The situation began when two of the children’s families reached out to their respective fertility clinics after the kids were diagnosed with cancers linked to a rare genetic mutation, according to a new report from The Guardian.
The report was published on May 23, one day before Dr. Edwige Kasper, a French biologist, presented the case at the European Society of Human Genetics conference in Milan.
European Sperm Bank, which supplied the sperm, confirmed that the rare variant — which Kasper’s lab concluded was likely to cause Li-Fraumeni syndrome, an inherited predisposition to cancer — was found in some of the sperm, according to The Guardian.
It was soon discovered that more than two children were affected.
Separate but simultaneous investigations revealed that the variant, found in a gene called TP53, was present in a total of 23 of the children conceived with the donor sperm, 10 of whom had already been diagnosed with leukaemia, non-Hodgkin lymphoma and other cancers, the outlet reported.
Though 10 kids have been diagnosed thus far, the company also confirmed that the donor’s sperm was used to conceive many more children.
European Sperm Bank — which recruits sperm donors in Denmark, Germany and the Netherlands, according to its website — said that more than 67 kids were conceived using the donor’s sperm, and that all relevant fertility clinics were alerted to the situation.
A spokesperson for the company, Julie Paulli Budtz, told The Guardian the company is “deeply affected by this case.”

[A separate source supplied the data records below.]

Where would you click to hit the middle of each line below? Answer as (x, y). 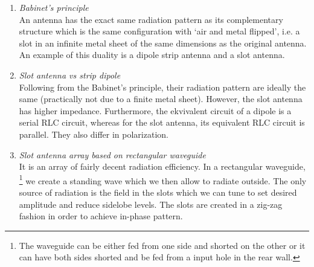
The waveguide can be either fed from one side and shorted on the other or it (162, 245)
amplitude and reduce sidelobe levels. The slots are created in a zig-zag (151, 204)
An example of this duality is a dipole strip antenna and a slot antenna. (152, 55)
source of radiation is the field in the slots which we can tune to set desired (158, 192)
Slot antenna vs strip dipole (70, 75)
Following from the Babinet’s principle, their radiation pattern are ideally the (162, 87)
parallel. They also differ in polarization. (94, 134)
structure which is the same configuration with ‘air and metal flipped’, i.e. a (159, 31)
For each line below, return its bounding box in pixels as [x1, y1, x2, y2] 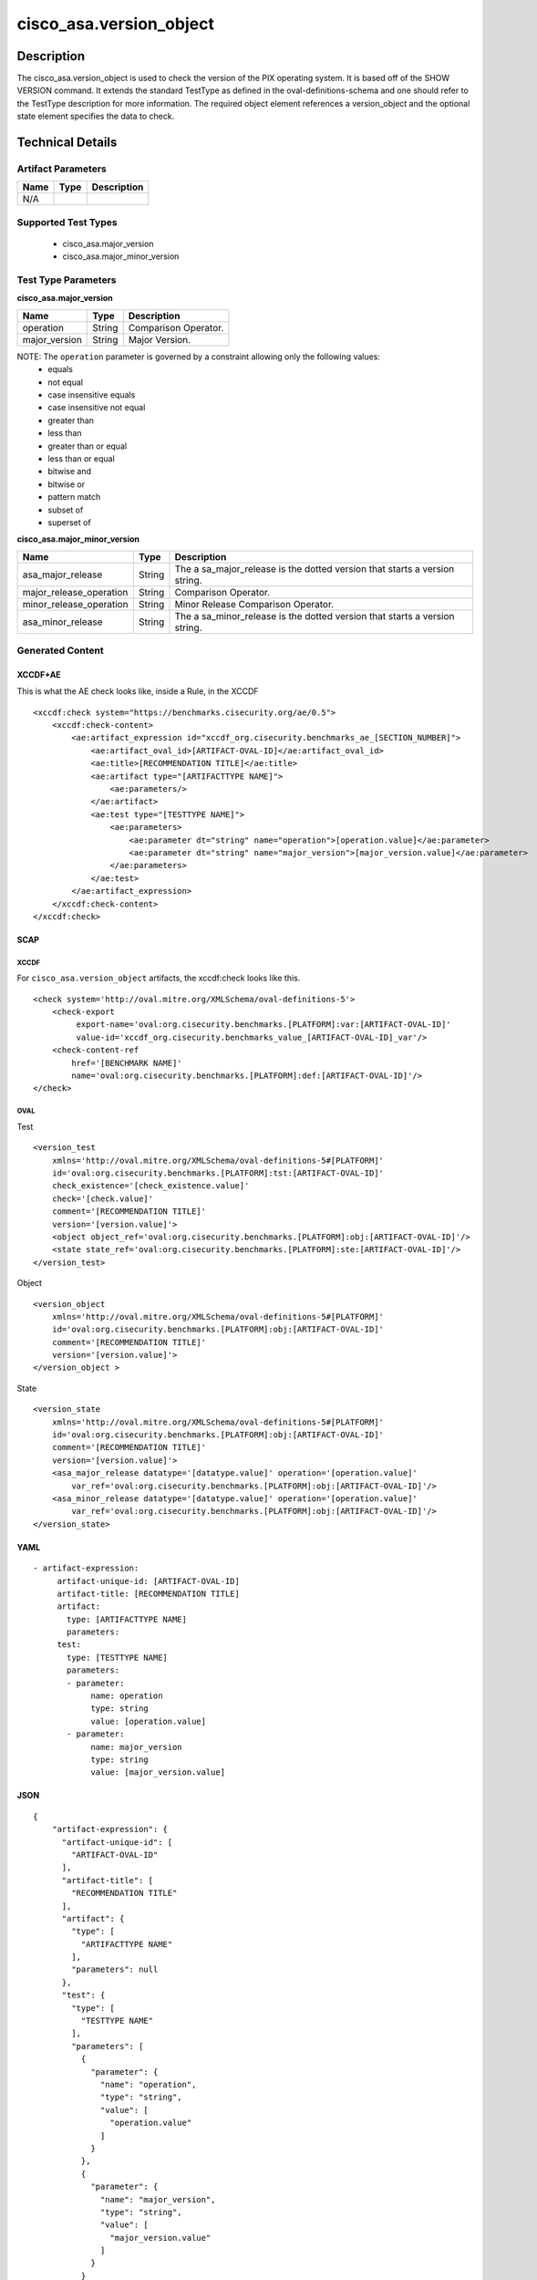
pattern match [47, 492, 101, 503]
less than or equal [47, 453, 116, 464]
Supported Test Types [16, 215, 118, 228]
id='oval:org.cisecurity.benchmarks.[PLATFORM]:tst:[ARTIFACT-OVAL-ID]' [51, 1167, 385, 1178]
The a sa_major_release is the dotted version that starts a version [174, 562, 455, 575]
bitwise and [47, 466, 91, 477]
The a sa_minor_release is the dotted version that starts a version [174, 609, 455, 622]
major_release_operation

Budtz also said that, even with thorough testing prior to sperm donation, “it is scientifically simply not possible to detect disease-causing mutations in a person’s gene pool if you don’t know what you are looking for.”
Even if testing had unearthed the mutation, it was not yet linked to cancer in 2008 (the time of the donation) and would not have been detectable through standard screening procedures, The Guardian reported.
The outlet also said the donor is in good health and as a result, there was no reason to suspect the genetic mutation.
Dr. Edwige Kasper, a biologist at Rouen University Hospital in France, said it wasn’t even clear if the man’s sperm was used just 67 times or more.
“It’s a really good question that I’ve asked the sperm bank,” she said. “They didn’t want to tell me the denominator of the births for this donor.”
Dr. Kasper added: “We need to have a European limit on the number of births or families for a single donor.”
“We can’t do whole-genome sequencing for all sperm donors — I’m not arguing for that,” she continued. “But this is the abnormal dissemination of genetic disease. Not every man has 75 children across Europe.”